** Instructions for the task **
Transcribe, without any change, the line that includes "values paired with" and all the lines that come after it in the material below.

** Material provided **
########

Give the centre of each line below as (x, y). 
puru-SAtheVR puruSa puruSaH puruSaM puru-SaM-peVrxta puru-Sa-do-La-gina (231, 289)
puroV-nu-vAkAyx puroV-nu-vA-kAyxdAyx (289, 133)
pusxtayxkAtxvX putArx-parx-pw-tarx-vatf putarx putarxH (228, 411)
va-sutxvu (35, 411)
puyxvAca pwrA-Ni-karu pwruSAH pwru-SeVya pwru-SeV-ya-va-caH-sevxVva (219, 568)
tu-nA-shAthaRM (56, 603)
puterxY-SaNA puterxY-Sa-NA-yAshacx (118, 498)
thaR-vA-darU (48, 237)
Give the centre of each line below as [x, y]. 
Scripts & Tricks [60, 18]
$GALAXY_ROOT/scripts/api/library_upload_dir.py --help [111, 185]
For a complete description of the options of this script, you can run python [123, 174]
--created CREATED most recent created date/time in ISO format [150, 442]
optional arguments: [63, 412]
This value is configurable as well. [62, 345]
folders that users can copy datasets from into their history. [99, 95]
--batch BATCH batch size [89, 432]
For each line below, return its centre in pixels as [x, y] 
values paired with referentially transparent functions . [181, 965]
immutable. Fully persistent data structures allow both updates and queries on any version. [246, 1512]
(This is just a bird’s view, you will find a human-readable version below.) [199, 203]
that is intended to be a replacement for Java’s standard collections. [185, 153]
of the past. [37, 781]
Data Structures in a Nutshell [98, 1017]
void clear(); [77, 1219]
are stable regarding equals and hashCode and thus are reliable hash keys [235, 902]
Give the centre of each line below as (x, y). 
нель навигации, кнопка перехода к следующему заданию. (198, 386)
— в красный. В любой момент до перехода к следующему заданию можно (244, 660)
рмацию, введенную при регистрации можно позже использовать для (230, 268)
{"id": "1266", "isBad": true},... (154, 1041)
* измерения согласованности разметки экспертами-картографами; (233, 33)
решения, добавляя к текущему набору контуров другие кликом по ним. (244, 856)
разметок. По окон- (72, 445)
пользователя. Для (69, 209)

########

** Answer to this task **
values paired with referentially transparent functions . [181, 965]
immutable. Fully persistent data structures allow both updates and queries on any version. [246, 1512]
(This is just a bird’s view, you will find a human-readable version below.) [199, 203]
that is intended to be a replacement for Java’s standard collections. [185, 153]
of the past. [37, 781]
Data Structures in a Nutshell [98, 1017]
void clear(); [77, 1219]
are stable regarding equals and hashCode and thus are reliable hash keys [235, 902]
Give the centre of each line below as (x, y). 
нель навигации, кнопка перехода к следующему заданию. (198, 386)
— в красный. В любой момент до перехода к следующему заданию можно (244, 660)
рмацию, введенную при регистрации можно позже использовать для (230, 268)
{"id": "1266", "isBad": true},... (154, 1041)
* измерения согласованности разметки экспертами-картографами; (233, 33)
решения, добавляя к текущему набору контуров другие кликом по ним. (244, 856)
разметок. По окон- (72, 445)
пользователя. Для (69, 209)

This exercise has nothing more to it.